[Data provided — start]

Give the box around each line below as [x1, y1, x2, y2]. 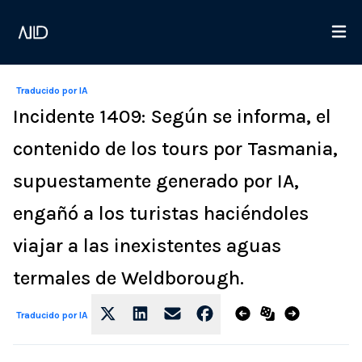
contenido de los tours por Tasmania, [13, 137, 338, 160]
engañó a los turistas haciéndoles [13, 202, 309, 225]
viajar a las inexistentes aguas [13, 234, 281, 257]
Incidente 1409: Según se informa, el [13, 105, 331, 128]
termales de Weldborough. [13, 267, 244, 289]
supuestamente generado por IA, [13, 170, 299, 192]
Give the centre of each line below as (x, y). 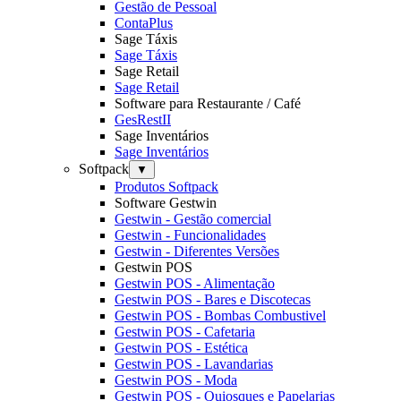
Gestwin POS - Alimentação (195, 283)
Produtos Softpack (166, 186)
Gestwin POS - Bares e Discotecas (213, 299)
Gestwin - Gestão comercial (193, 218)
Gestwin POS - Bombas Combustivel (220, 315)
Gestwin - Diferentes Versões (197, 251)
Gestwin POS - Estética (181, 347)
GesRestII (143, 119)
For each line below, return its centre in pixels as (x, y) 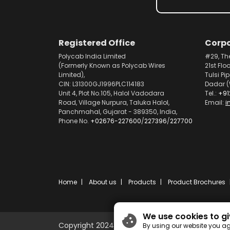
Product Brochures (197, 182)
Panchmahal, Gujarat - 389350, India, (118, 112)
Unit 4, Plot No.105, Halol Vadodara (111, 93)
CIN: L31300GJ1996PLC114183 (101, 84)
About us (103, 182)
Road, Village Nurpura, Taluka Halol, (114, 102)
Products (142, 182)
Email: (215, 102)
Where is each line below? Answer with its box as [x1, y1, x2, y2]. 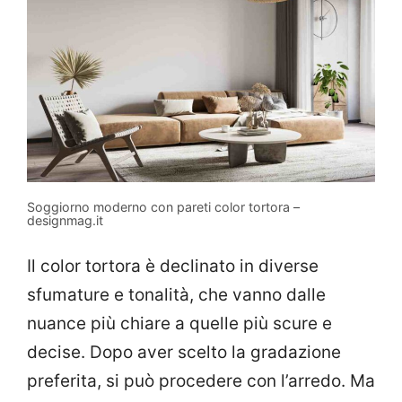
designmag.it [27, 212, 103, 228]
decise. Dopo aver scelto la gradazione [27, 342, 341, 363]
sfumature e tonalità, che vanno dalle [27, 284, 326, 306]
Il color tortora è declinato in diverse [27, 256, 319, 277]
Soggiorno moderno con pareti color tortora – [27, 198, 300, 214]
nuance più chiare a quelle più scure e [27, 313, 332, 335]
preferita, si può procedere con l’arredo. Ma [27, 371, 375, 392]
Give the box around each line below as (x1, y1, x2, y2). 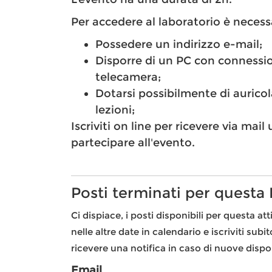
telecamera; (95, 70, 161, 84)
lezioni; (95, 103, 135, 117)
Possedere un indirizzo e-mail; (95, 38, 265, 52)
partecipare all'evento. (71, 136, 198, 150)
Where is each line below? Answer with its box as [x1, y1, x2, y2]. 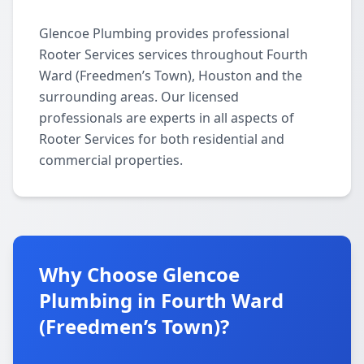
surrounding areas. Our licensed [39, 88, 239, 106]
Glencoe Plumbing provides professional [39, 24, 289, 42]
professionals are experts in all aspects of [39, 109, 294, 127]
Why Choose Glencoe [39, 261, 240, 288]
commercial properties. [39, 151, 183, 169]
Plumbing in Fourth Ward [39, 287, 284, 314]
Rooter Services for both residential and [39, 130, 284, 148]
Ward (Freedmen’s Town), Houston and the [39, 67, 302, 84]
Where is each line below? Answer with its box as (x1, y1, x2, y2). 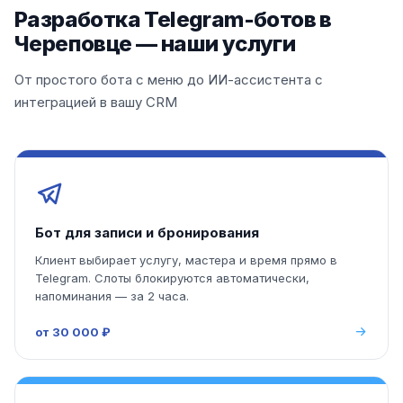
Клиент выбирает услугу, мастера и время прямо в (35, 253, 337, 267)
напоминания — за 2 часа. (35, 289, 189, 303)
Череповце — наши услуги (14, 31, 296, 57)
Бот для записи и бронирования (35, 224, 259, 241)
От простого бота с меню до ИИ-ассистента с (14, 71, 323, 88)
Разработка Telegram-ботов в (14, 6, 332, 32)
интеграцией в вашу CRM (14, 94, 177, 111)
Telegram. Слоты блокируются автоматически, (35, 271, 309, 285)
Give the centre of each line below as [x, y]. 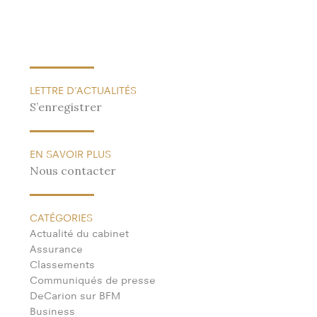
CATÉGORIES [61, 217]
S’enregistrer [66, 106]
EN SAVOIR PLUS [70, 154]
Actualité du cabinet [79, 233]
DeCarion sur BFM [75, 295]
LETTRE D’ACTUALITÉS [83, 90]
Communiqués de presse [93, 279]
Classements [62, 264]
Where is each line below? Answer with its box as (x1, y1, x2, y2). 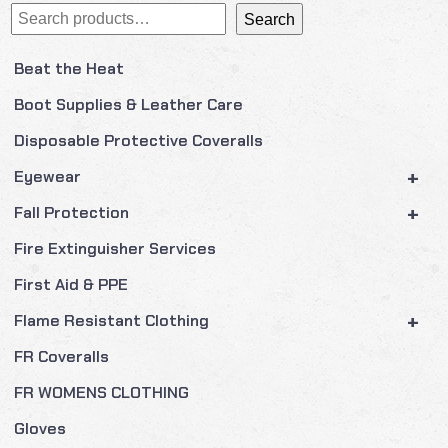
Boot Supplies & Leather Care (14, 94, 244, 115)
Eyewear (14, 166, 82, 187)
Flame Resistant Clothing (14, 310, 210, 331)
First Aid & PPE (14, 274, 129, 295)
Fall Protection (14, 202, 130, 223)
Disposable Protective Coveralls (14, 130, 264, 151)
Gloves (14, 418, 67, 439)
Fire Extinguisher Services (14, 238, 217, 259)
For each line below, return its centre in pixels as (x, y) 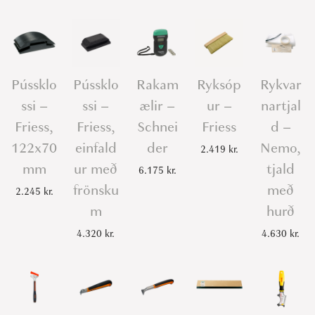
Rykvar (281, 84)
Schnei (157, 127)
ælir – (157, 105)
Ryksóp (219, 84)
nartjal (281, 105)
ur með (96, 169)
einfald (96, 148)
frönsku (96, 190)
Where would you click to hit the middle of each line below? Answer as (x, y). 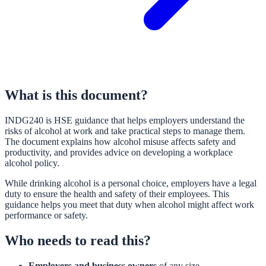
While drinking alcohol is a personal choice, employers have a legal (131, 183)
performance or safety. (46, 215)
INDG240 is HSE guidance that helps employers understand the (125, 120)
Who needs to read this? (78, 240)
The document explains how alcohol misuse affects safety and (120, 141)
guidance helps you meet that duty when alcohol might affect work (129, 204)
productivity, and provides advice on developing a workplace (119, 152)
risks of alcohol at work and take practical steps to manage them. (125, 131)

[Data provided — finish]

- [Exercise objective]: Every line from the one that holds "Give the centre of each line below as [x, y]." to the last line of the records above goes into the answer, exactly as written; nothing else does, and no picture does either.

- [Completed task]:
Give the centre of each line below as [x, y]. 
CATÉGORIES [61, 217]
S’enregistrer [66, 106]
EN SAVOIR PLUS [70, 154]
Actualité du cabinet [79, 233]
DeCarion sur BFM [75, 295]
LETTRE D’ACTUALITÉS [83, 90]
Communiqués de presse [93, 279]
Classements [62, 264]
Where is each line below? Answer with its box as (x1, y1, x2, y2). 
Boot Supplies & Leather Care (14, 94, 244, 115)
Eyewear (14, 166, 82, 187)
Flame Resistant Clothing (14, 310, 210, 331)
First Aid & PPE (14, 274, 129, 295)
Fall Protection (14, 202, 130, 223)
Disposable Protective Coveralls (14, 130, 264, 151)
Gloves (14, 418, 67, 439)
Fire Extinguisher Services (14, 238, 217, 259)
For each line below, return its centre in pixels as (x, y) 
Rykvar (281, 84)
Schnei (157, 127)
ælir – (157, 105)
Ryksóp (219, 84)
nartjal (281, 105)
ur með (96, 169)
einfald (96, 148)
frönsku (96, 190)
Where would you click to hit the middle of each line below? Answer as (x, y). 
While drinking alcohol is a personal choice, employers have a legal (131, 183)
performance or safety. (46, 215)
INDG240 is HSE guidance that helps employers understand the (125, 120)
Who needs to read this? (78, 240)
The document explains how alcohol misuse affects safety and (120, 141)
guidance helps you meet that duty when alcohol might affect work (129, 204)
productivity, and provides advice on developing a workplace (119, 152)
risks of alcohol at work and take practical steps to manage them. (125, 131)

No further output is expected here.